Tuesday, January 07, 2014
No penalty for carbon polluters
COMPANIES will not be punished if they fail to meet their carbon emissions targets under the Coalition's Direct Action plan.
Instead, the government will introduce "flexible compliance arrangements", some of which are more generous than those argued for by industry.
Federal Environment Minister Greg Hunt told The Australian yesterday the Direct Action scheme, outlined in a green paper now open for comment, was not designed to be punitive.
But acting opposition environment spokesman Tony Burke said Direct Action was "a dressed-up slush fund, which is ineffective and costly".
"What is clear in the green paper is that there is no requirement for business to reduce carbon pollution," Mr Burke said. "The policy offers no response for businesses that increase pollution."
Under the Direct Action proposal, companies would be expected to meet individual baseline targets for carbon dioxide emissions. To reduce national emissions, the federal government would purchase the lowest cost carbon abatement from a range of projects under a reverse auction scheme.
A set amount of money had been set aside to buy carbon abatement to meet the national commitment to reduce CO2 emissions by 5 per cent below 2000 levels by 2020.
The federal government has been widely criticised for using taxpayers' money to buy carbon emission reductions, as opposed to Labor's carbon tax, which raises money direct from business.
However, Mr Hunt said Labor and the Greens had announced schemes worth $30 billion to prop up businesses under the carbon tax. These included the Clean Energy Finance Corporation ($10bn), Jobs and Competitive Program ($9.2bn), Energy Security Fund ($5.5bn), Australian Renewable Energy Agency ($3.2bn), Coal Sector Jobs package ($1.3bn) and Clean Technology programs ($1.2bn).
Mr Hunt said additional benefits from the Coalition's Direct Action approach would come about through the creation of new carbon abatement businesses and innovation. Since the release of the green paper, shortly before Christmas, industry groups have been considering their response.
The Australian Industry Group has said it was "time for the real work for business and government on a final policy design that can achieve the bipartisan emissions reduction goals at least cost to the economy and without compromising competitiveness".
A key issue would be how to encourage business to meet its emissions targets.
Failure by individual companies to meet baseline targets would increase the task for the federal government, and taxpayers, to meet Australia's national target. But the green paper said the government had a clear objective not to raise revenue from companies that did not meet their carbon-reduction target.

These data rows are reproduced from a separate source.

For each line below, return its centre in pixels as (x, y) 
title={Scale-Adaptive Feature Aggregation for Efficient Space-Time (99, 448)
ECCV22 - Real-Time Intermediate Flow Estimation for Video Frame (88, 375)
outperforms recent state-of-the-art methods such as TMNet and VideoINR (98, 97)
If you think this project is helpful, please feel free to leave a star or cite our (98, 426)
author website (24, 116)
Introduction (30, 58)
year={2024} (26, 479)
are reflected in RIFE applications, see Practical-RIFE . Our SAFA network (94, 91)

"Consistent with this intention, in the event that an entity did exceed its baseline, there would be flexible compliance arrangements available," the green paper says. "One approach that could be considered would be to set an initial transition period during which compliance action for exceeding baselines would not apply. This would enable businesses to make investments in emissions-reduction projects, potentially with support from the Emissions Reduction Fund."
The government said the period of non-compliance would need to be limited to avoid the risk of locking in increases in emissions that would make the task of reducing national emissions more difficult and costly.

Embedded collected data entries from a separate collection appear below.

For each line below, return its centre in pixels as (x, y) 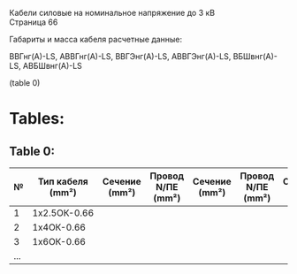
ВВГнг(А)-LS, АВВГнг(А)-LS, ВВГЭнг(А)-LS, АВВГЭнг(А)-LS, (120, 56)
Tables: (37, 119)
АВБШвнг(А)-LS (52, 66)
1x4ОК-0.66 (59, 227)
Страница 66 (34, 22)
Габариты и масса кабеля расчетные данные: (96, 39)
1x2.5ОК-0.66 (63, 213)
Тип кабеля (63, 182)
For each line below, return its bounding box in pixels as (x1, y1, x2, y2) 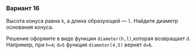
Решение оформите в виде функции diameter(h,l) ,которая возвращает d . (6, 35, 191, 42)
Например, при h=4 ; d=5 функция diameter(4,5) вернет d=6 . (6, 41, 153, 48)
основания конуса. (6, 23, 54, 31)
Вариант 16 (6, 4, 40, 12)
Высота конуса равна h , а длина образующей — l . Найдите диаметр (6, 18, 178, 25)
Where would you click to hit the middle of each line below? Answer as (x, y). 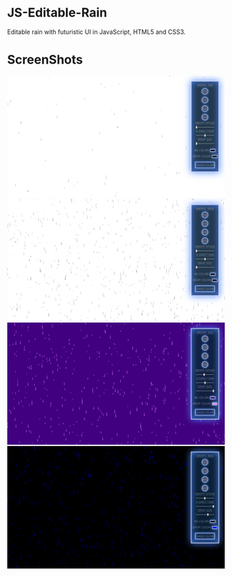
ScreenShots (45, 60)
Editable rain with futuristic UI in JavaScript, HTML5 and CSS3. (97, 32)
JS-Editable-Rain (57, 13)
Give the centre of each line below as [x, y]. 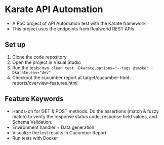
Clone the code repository [39, 57]
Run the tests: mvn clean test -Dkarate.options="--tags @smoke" [80, 67]
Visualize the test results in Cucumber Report [59, 132]
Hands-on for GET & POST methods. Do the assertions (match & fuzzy [85, 111]
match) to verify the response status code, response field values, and [85, 116]
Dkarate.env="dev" [31, 72]
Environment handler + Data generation [53, 127]
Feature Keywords [34, 99]
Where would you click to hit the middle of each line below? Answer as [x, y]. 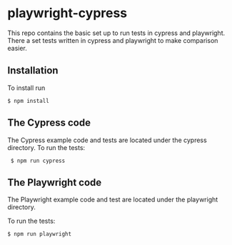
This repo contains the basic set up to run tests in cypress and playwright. [116, 33]
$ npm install [29, 101]
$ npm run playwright [40, 234]
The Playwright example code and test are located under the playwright [113, 200]
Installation [33, 70]
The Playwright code [55, 182]
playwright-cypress [67, 13]
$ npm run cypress [38, 161]

The green paper says another approach could be to allow a multi-year compliance period, where a facility could exceed a baseline in one year as long as its average emissions over the compliance period remained below the baseline.
Further flexibility could be provided by enabling businesses to "make good" by purchasing emissions reduction credits to bring their net emissions back within baselines.
These credits could be used as an offset for emissions growth occurring at a facility.
Some companies have argued they should be able to buy international carbon permits to satisfy any penalty obligations incurred from the government.
Australian Industry Group chief executive Innes Willox said the inclusion of overseas abatement credits in the policy mix "would be prudent and makes sense ... These international units are vital to reduce the costs and risks of climate policy for Australia, which faces higher domestic abatement costs than most other countries."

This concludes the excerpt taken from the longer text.